Set the listing down again in full, word for word, with the pictures left out.

==========

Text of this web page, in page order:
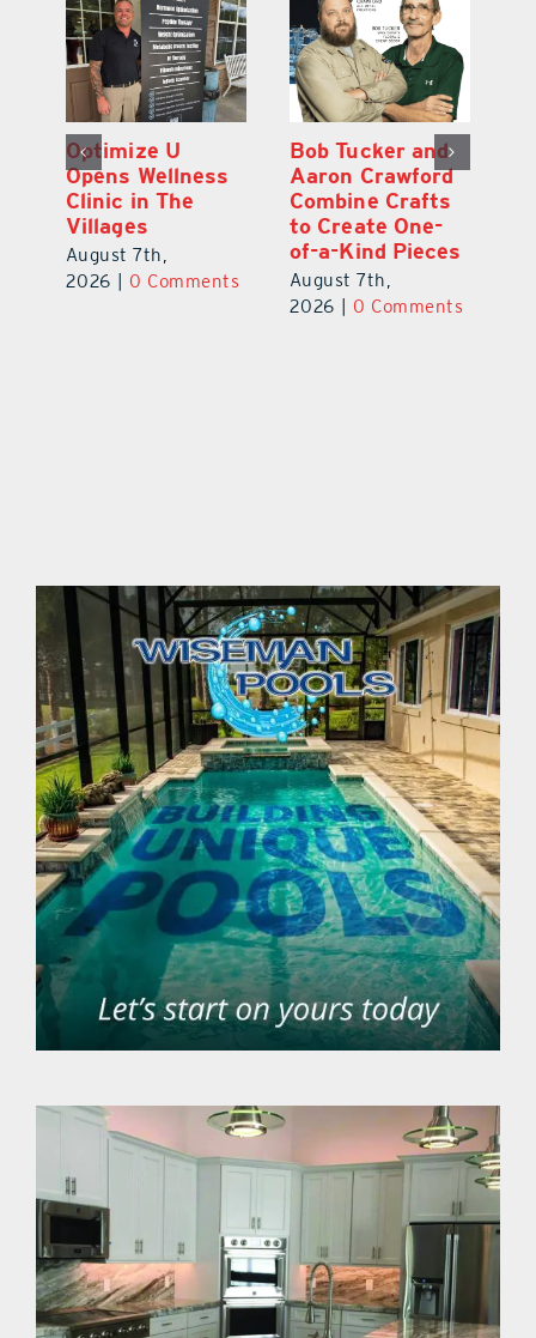
Optimize U
Opens Wellness
Clinic in The
Villages
August 7th,
2026
0 Comments
Bob Tucker and
Aaron Crawford
Combine Crafts
to Create One-
of-a-Kind Pieces
August 7th,
2026
0 Comments
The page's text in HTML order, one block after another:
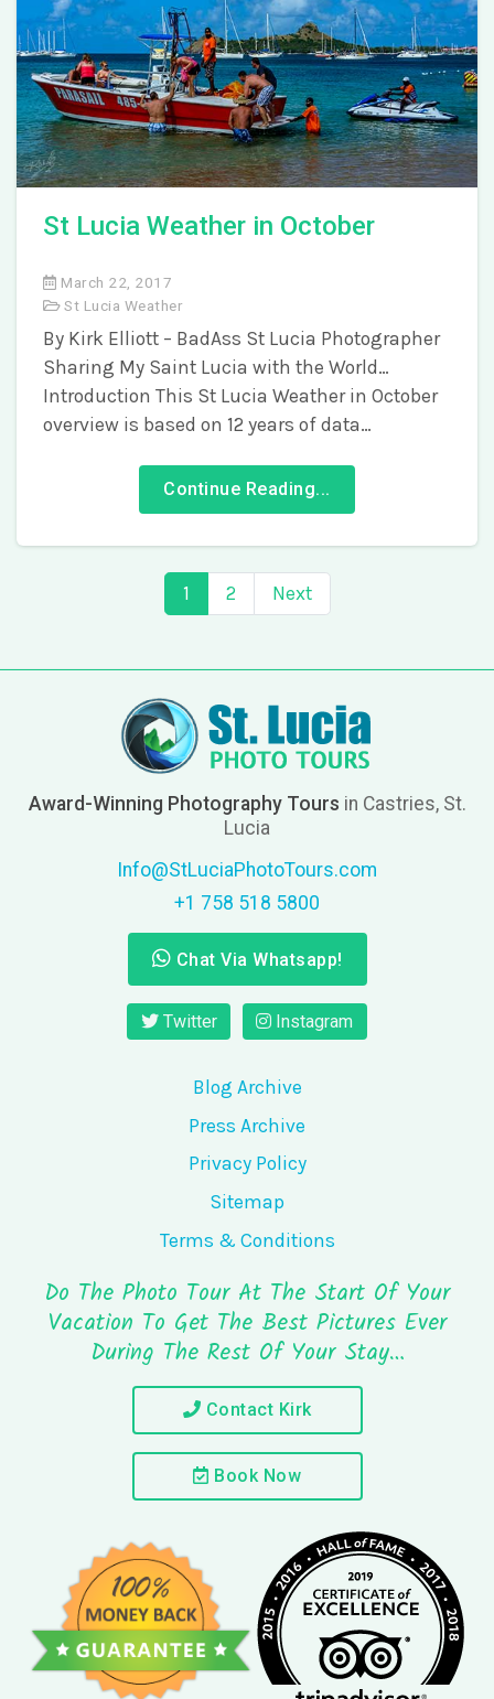
St Lucia Weather in October
March 22, 2017
St Lucia Weather
By Kirk Elliott – BadAss St Lucia Photographer
Sharing My Saint Lucia with the World…
Introduction This St Lucia Weather in October
overview is based on 12 years of data…
Continue Reading...
1 2 Next
Award-Winning Photography Tours in Castries, St.
Lucia
Info@StLuciaPhotoTours.com
+1 758 518 5800
Chat Via Whatsapp!
Twitter Instagram
Blog Archive
Press Archive
Privacy Policy
Sitemap
Terms & Conditions
Do The Photo Tour At The Start Of Your
Vacation To Get The Best Pictures Ever
During The Rest Of Your Stay…
Contact Kirk
Book Now
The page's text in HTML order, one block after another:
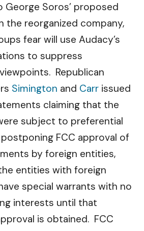
George Soros’ proposed
the reorganized company,
fear will use Audacy’s
to suppress
Republican
Simington and Carr issued
claiming that the
subject to preferential
FCC approval of
by foreign entities,
entities with foreign
special warrants with no
interests until that
is obtained. FCC
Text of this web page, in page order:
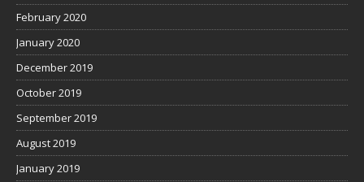
February 2020
January 2020
December 2019
October 2019
September 2019
August 2019
January 2019
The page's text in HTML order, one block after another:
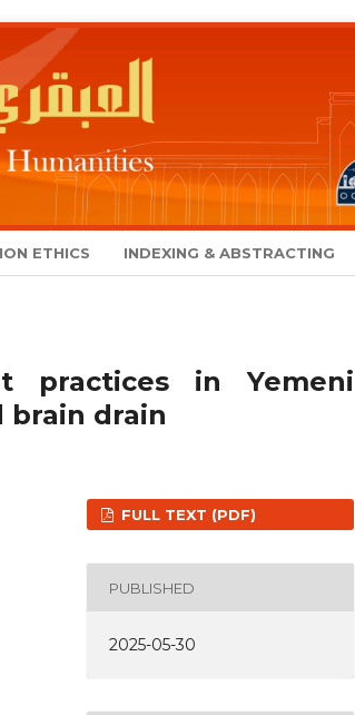
ETHICS INDEXING & ABSTRACTING
practices in Yemeni
brain drain
FULL TEXT (PDF)
PUBLISHED
2025-05-30

==========

*Written answer:*
Text of this web page, in page order:
Optimize U
Opens Wellness
Clinic in The
Villages
August 7th,
2026
0 Comments
Bob Tucker and
Aaron Crawford
Combine Crafts
to Create One-
of-a-Kind Pieces
August 7th,
2026
0 Comments
The page's text in HTML order, one block after another:
St Lucia Weather in October
March 22, 2017
St Lucia Weather
By Kirk Elliott – BadAss St Lucia Photographer
Sharing My Saint Lucia with the World…
Introduction This St Lucia Weather in October
overview is based on 12 years of data…
Continue Reading...
1 2 Next
Award-Winning Photography Tours in Castries, St.
Lucia
Info@StLuciaPhotoTours.com
+1 758 518 5800
Chat Via Whatsapp!
Twitter Instagram
Blog Archive
Press Archive
Privacy Policy
Sitemap
Terms & Conditions
Do The Photo Tour At The Start Of Your
Vacation To Get The Best Pictures Ever
During The Rest Of Your Stay…
Contact Kirk
Book Now
The page's text in HTML order, one block after another:
George Soros’ proposed
the reorganized company,
fear will use Audacy’s
to suppress
Republican
Simington and Carr issued
claiming that the
subject to preferential
FCC approval of
by foreign entities,
entities with foreign
special warrants with no
interests until that
is obtained. FCC
Text of this web page, in page order:
February 2020
January 2020
December 2019
October 2019
September 2019
August 2019
January 2019
The page's text in HTML order, one block after another:
ETHICS INDEXING & ABSTRACTING
practices in Yemeni
brain drain
FULL TEXT (PDF)
PUBLISHED
2025-05-30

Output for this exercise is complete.